The piece published on Wednesday was shared with TimesLIVE by her spokesperson, Steven Motale who was adamant the minister did not plagiarise any of it.
In her latest article, Sisulu also responds to ANC veteran Mavuso Msimang who accused her of an “extraordinary attack on SA's constitution”.
She accused Msimang of “proceeding from his factionalist position and viewing every analysis of the rule of law and criticism that does not accord with his myopic and jaundiced perspective as an attack on the constitution”.
“That is the hallmark of intellectual laziness,” she wrote.
She then penned a portion that bears a close resemblance to parts of the speech made by Grieve.

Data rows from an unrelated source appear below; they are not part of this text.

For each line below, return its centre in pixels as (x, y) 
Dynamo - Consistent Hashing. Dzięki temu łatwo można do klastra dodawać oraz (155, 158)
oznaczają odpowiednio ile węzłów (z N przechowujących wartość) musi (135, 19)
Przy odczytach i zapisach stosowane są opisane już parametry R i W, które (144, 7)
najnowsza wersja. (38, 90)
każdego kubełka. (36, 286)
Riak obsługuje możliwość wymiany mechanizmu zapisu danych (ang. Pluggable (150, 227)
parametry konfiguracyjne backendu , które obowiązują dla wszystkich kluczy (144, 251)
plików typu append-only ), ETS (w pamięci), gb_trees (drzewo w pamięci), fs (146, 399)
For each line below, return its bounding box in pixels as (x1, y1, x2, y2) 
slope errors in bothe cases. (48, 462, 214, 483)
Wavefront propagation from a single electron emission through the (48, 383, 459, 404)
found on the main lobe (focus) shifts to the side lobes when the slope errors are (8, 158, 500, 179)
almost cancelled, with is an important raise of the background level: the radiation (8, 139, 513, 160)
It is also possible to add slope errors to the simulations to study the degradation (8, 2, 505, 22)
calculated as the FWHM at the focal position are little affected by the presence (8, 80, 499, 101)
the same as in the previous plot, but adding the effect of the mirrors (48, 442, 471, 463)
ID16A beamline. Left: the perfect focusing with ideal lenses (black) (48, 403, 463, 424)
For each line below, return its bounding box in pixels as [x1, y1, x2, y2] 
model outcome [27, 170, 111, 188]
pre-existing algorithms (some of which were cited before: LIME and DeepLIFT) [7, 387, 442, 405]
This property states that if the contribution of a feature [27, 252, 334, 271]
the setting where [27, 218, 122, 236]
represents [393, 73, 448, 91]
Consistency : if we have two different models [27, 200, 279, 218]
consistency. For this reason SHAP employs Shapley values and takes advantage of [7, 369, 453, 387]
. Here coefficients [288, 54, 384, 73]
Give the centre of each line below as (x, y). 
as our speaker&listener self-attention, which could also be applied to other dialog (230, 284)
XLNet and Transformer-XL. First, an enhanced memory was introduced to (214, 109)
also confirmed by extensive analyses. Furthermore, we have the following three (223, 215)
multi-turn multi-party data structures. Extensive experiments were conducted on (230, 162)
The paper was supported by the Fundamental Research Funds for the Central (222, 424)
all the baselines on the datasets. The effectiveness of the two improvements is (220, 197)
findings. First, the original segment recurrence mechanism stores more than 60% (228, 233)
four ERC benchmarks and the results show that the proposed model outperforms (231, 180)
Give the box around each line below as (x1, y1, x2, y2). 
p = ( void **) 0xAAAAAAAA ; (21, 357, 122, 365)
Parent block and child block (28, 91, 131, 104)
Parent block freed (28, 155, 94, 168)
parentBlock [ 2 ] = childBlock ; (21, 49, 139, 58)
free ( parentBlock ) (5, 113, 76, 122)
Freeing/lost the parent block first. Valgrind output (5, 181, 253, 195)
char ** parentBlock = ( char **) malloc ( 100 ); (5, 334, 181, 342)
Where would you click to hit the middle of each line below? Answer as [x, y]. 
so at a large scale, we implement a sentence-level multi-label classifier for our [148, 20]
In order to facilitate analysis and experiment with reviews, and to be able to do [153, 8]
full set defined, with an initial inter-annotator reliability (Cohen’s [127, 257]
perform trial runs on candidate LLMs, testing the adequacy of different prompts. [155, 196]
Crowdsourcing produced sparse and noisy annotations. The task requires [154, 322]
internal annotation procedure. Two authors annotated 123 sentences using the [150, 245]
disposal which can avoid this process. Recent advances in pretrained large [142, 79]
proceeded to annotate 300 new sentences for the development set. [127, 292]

The similar section reads:
In 2010, one of the United Kingdom's most distinguished jurists in the past 100 years, Lord 'Tom' Bingham, published the seminal work The Rule of Law. He looked at what exactly is meant by the rule of law and identified the core principle of the rule of law as being: that all people and authorities within the state, whether public or private, should be bound by and entitled to the benefit of laws publicly and prospectively promulgated and publicly administered in the courts.
He outlined eight principles that he saw as the key ingredients necessary to support that aim. In brief, these were:
— The law must be accessible, intelligible, clear, and predictable.
— Questions of legal right and liability should ordinarily be resolved by the exercise of the law and not the exercise of discretion.
— Laws should apply equally to all.
— Ministers and public officials must exercise the powers conferred in good faith, fairly, for the purposes for which they were conferred — reasonably and without exceeding the limits of such powers.
— The law must afford adequate protection of fundamental human rights.
— The state must provide a way of resolving disputes which the parties cannot themselves resolve.
— The adjudicative procedures provided by the state should be fair.
— The rule of law requires compliance by the state with its obligations in international as well as national laws.
By observing these eight principles, and in particular affording adequate protection of fundamental human rights, our society can ensure that we avoid the dilemma posed by those using the “rule of law” rhetoric to cover up oppression and injustice.
That is the point made by Prof Joseph Raz in his 1979 work The Authority of Law. Raz argued that, seemingly, within the framework of the rule of law, societies can exist that oppress minorities, condone slavery, and support sexual inequalities — all of which would be abhorrent to genuine democracies.
Yet, by adhering to strict legal structures and procedures, such societies could still legitimately claim to excel in their conformity to the rule of law. Such a legal system will allow discrimination and prejudice but all the time within the legal construct of decrees and legislation.
Absent protection for human rights, courts and the legal system may deprive fellow citizens of their freedom, property, and ultimately their very existence. In such circumstances, the claim that the rule of law is observed is a mockery of truth.